People stand next to Syrian Arab Red Crescent truck in the town of Nashabiyeh, eastern Ghouta in Syria, Nov. 28, 2017.

Humanitarian groups have begun evacuating sick people from a rebel-held suburb of the Syrian capital, Damascus.

The United Nations had called for an emergency evacuation of nearly 500 patients stranded in Eastern Ghouta, home to 400,000 residents, which has been cut off from food and medical aid since 2013. Many of them are children.

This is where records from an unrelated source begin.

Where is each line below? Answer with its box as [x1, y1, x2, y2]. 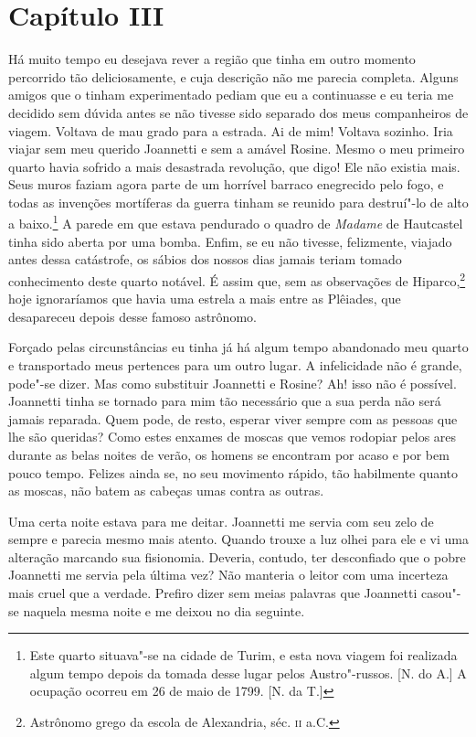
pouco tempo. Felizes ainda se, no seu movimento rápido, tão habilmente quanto [8, 463, 459, 482]
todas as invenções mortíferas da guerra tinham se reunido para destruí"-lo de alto [8, 192, 469, 211]
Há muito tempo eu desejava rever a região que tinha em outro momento [8, 49, 416, 69]
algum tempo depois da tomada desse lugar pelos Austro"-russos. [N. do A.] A [29, 663, 467, 682]
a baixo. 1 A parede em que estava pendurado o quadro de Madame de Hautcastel [8, 211, 463, 233]
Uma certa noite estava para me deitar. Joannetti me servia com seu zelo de [8, 511, 434, 530]
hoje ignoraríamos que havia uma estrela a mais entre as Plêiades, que [8, 289, 401, 308]
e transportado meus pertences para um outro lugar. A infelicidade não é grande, [8, 355, 462, 374]
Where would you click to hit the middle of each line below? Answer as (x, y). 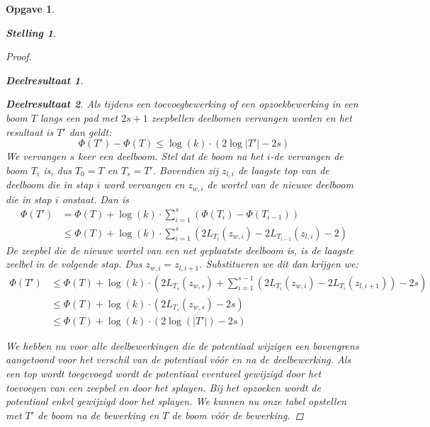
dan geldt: (90, 131)
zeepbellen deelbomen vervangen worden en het (251, 117)
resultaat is (30, 131)
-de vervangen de (307, 156)
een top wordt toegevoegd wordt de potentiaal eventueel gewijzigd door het (164, 373)
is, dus (57, 170)
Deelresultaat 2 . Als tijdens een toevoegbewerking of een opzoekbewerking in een (182, 104)
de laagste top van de (283, 170)
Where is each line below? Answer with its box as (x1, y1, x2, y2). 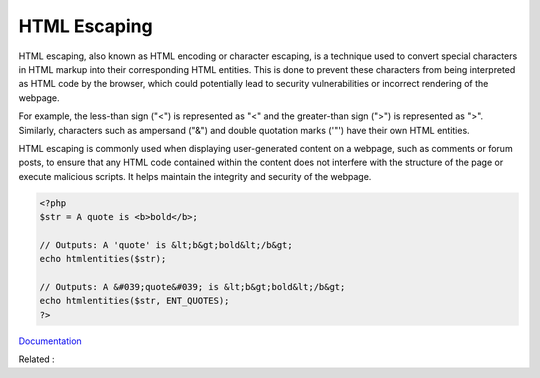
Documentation (18, 335, 82, 347)
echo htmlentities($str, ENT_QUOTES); (39, 295, 230, 307)
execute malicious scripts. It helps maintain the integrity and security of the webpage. (18, 170, 372, 182)
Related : (18, 353, 55, 365)
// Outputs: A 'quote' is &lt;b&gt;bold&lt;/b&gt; (39, 239, 294, 250)
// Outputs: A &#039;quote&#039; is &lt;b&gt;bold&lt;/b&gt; (39, 281, 346, 292)
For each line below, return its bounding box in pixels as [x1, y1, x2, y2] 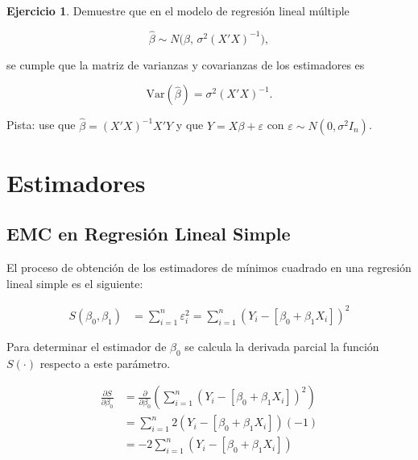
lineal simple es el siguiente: [6, 274, 143, 291]
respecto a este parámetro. [39, 354, 171, 371]
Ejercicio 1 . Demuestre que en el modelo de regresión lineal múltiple [6, 2, 350, 19]
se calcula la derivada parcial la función [184, 337, 379, 354]
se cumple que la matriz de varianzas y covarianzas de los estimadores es [6, 56, 365, 73]
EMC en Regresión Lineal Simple [6, 221, 291, 246]
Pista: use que [6, 116, 76, 133]
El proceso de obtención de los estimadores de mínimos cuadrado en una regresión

On Tuesday, the Syrian American Medical Society (SAMS) said four patients, from a group of 29 critical cases approved for evacuation, have been transferred to hospitals in Damascus. The rest will be moved in the coming days.

The list of 29 includes 18 children and 4 women suffering from heart disease, cancer, kidney failure and blood diseases, in addition to cases requiring surgery not available in the besieged area.

SAMS said some 17 patients have died in recent months because of the ongoing siege and lack of medical care.

The International Committee of the Red Cross late Tuesday published pictures of ambulances brought in to carry out the evacuations. But it provided no details about how many people would be moved out of the area.

UNICEF said its aid workers described seeing one of the worst health situations since the conflict began in 2011 during a rare international aid convoy to a neighborhood in the Eastern Ghouta district at the end of November.

UNICEF said at the time that 137 children, aged between seven months to 17 years, required immediate evacuation for conditions that include kidney failure, severe malnutrition and conflict wounds.

Last week Jan Egeland, the United Nations humanitarian adviser for Syria, said 494 people were on the priority list for medical evacuations.

“That number is going down, not because we are evacuating people but because they are dying,” he said. “We have tried now every single week for many months to get medical evacuations out, and food and other supplies in.”